ACTIVITY:
Everything in the records below is to be reproduced exactly, apart from the images.

▬▬▬▬▬▬▬▬▬▬

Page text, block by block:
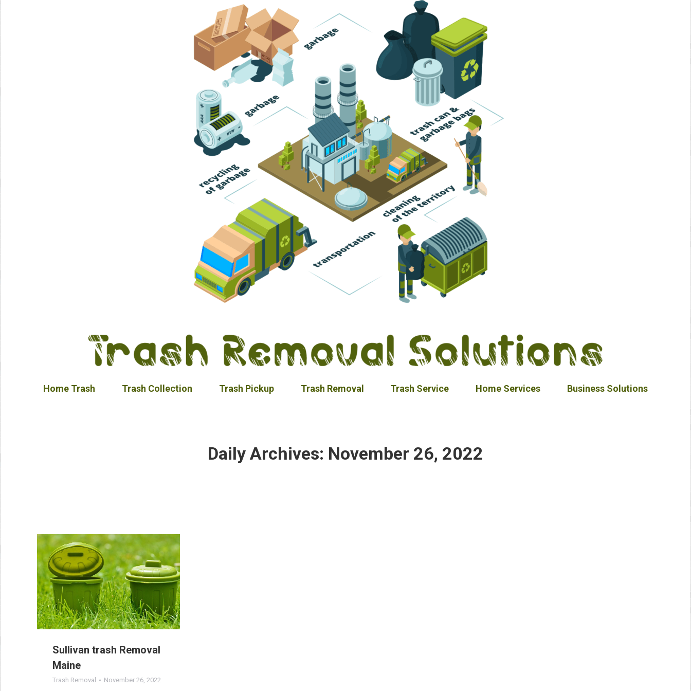
Home Trash Trash Collection Trash Pickup Trash Removal Trash Service Home Services Business Solutions
Daily Archives: November 26, 2022
Sullivan trash Removal
Maine
Trash Removal November 26, 2022
Trash Pickup Trash Removal Trash Service Home Services
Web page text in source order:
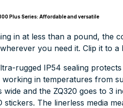
Plus Series: Affordable and versatile
in at less than a pound, the
you need it. Clip it to
rugged IP54 sealing
working in temperatures from
wide and the ZQ320 goes to 3
stickers. The linerless media
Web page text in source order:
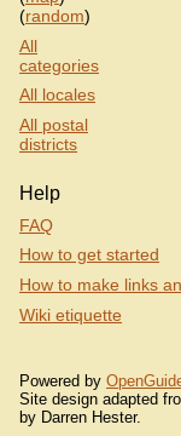
(random)
All
categories
All locales
All postal
districts
Help
FAQ
How to get started
How to make links
Wiki etiquette
Powered by
Site design adapted
by Darren Hester.
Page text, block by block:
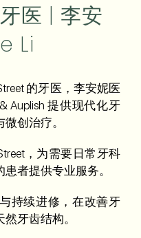
医 | 李安
Li
的牙医，李安妮医
Auplish 提供现代化牙
创治疗。
，为需要日常牙科
者提供专业服务。
持续进修，在改善牙
牙齿结构。
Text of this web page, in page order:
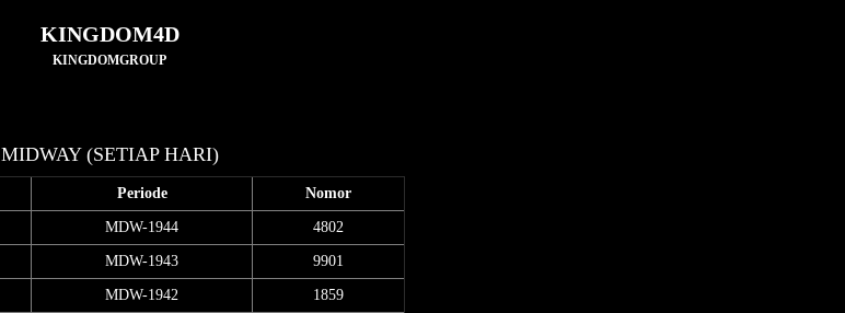
KINGDOM4D
KINGDOMGROUP
MIDWAY (SETIAP HARI)
Periode Nomor
MDW-1944 4802
MDW-1943 9901
MDW-1942 1859
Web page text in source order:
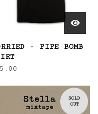
- PIPE BOMB
SOLD
OUT
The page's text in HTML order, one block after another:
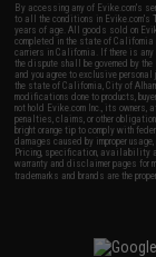
By accessing any of Evike.com's
to all the conditions in Evike.com's
years of age. All goods sold on
completed in the state of
carriers in California. If there is any
the dispute shall be governed by
and you agree to exclusive
the state of California, City of
modifications done to products,
not hold Evike.com Inc., its
penalties, claims, or other
bright orange tip to comply with
damages caused by improper
Pricing, specification, availability
warranty and disclaimer pages for
trademarks and brands are the
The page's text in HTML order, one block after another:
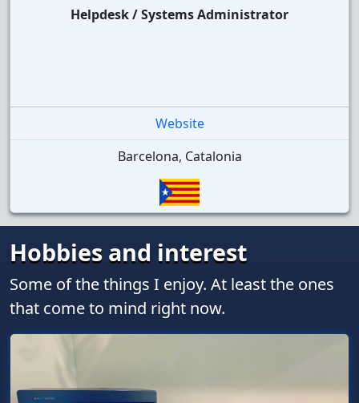
Helpdesk / Systems Administrator
Website
Barcelona, Catalonia
Hobbies and interest
Some of the things I enjoy. At least the ones
that come to mind right now.
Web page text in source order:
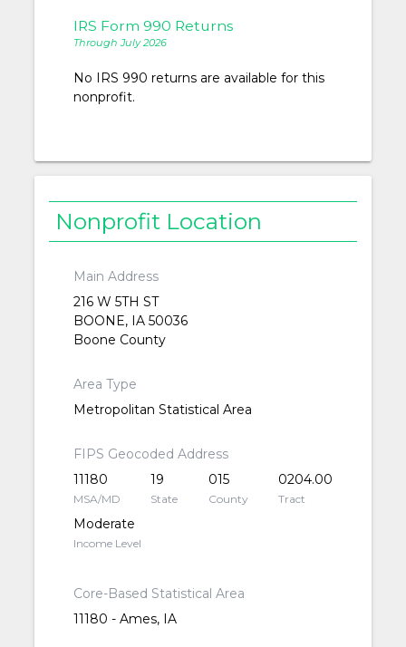
IRS Form 990 Returns
Through July 2026
No IRS 990 returns are available for this
nonprofit.
Nonprofit Location
Main Address
216 W 5TH ST
BOONE, IA 50036
Boone County
Area Type
Metropolitan Statistical Area
FIPS Geocoded Address
11180
MSA/MD
19
State
015
County
0204.00
Tract
Moderate
Income Level
Core-Based Statistical Area
11180 - Ames, IA
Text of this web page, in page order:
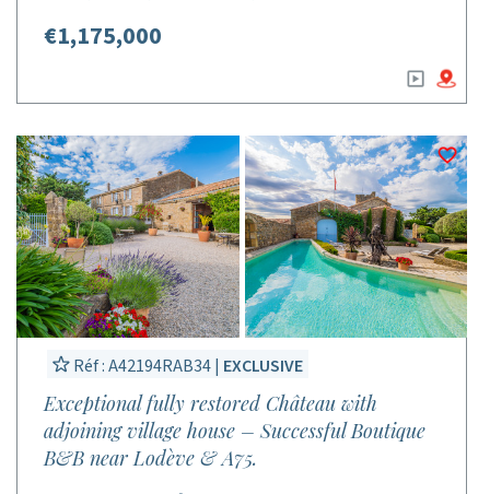
€1,175,000
Réf : A42194RAB34 | EXCLUSIVE
Exceptional fully restored Château with
adjoining village house – Successful Boutique
B&B near Lodève & A75.

▬▬▬▬▬▬▬▬▬▬

RESULT BELOW:
Page text, block by block:
Home Trash Trash Collection Trash Pickup Trash Removal Trash Service Home Services Business Solutions
Daily Archives: November 26, 2022
Sullivan trash Removal
Maine
Trash Removal November 26, 2022
Trash Pickup Trash Removal Trash Service Home Services
Web page text in source order:
Plus Series: Affordable and versatile
in at less than a pound, the
you need it. Clip it to
rugged IP54 sealing
working in temperatures from
wide and the ZQ320 goes to 3
stickers. The linerless media
Web page text in source order:
(random)
All
categories
All locales
All postal
districts
Help
FAQ
How to get started
How to make links
Wiki etiquette
Powered by
Site design adapted
by Darren Hester.
Page text, block by block:
医 | 李安
Li
的牙医，李安妮医
Auplish 提供现代化牙
创治疗。
，为需要日常牙科
者提供专业服务。
持续进修，在改善牙
牙齿结构。
Text of this web page, in page order:
KINGDOM4D
KINGDOMGROUP
MIDWAY (SETIAP HARI)
Periode Nomor
MDW-1944 4802
MDW-1943 9901
MDW-1942 1859
Web page text in source order:
- PIPE BOMB
SOLD
OUT
The page's text in HTML order, one block after another:
By accessing any of Evike.com's
to all the conditions in Evike.com's
years of age. All goods sold on
completed in the state of
carriers in California. If there is any
the dispute shall be governed by
and you agree to exclusive
the state of California, City of
modifications done to products,
not hold Evike.com Inc., its
penalties, claims, or other
bright orange tip to comply with
damages caused by improper
Pricing, specification, availability
warranty and disclaimer pages for
trademarks and brands are the
The page's text in HTML order, one block after another:
Helpdesk / Systems Administrator
Website
Barcelona, Catalonia
Hobbies and interest
Some of the things I enjoy. At least the ones
that come to mind right now.
Web page text in source order:
IRS Form 990 Returns
Through July 2026
No IRS 990 returns are available for this
nonprofit.
Nonprofit Location
Main Address
216 W 5TH ST
BOONE, IA 50036
Boone County
Area Type
Metropolitan Statistical Area
FIPS Geocoded Address
11180
MSA/MD
19
State
015
County
0204.00
Tract
Moderate
Income Level
Core-Based Statistical Area
11180 - Ames, IA
Text of this web page, in page order:
€1,175,000
Réf : A42194RAB34 | EXCLUSIVE
Exceptional fully restored Château with
adjoining village house – Successful Boutique
B&B near Lodève & A75.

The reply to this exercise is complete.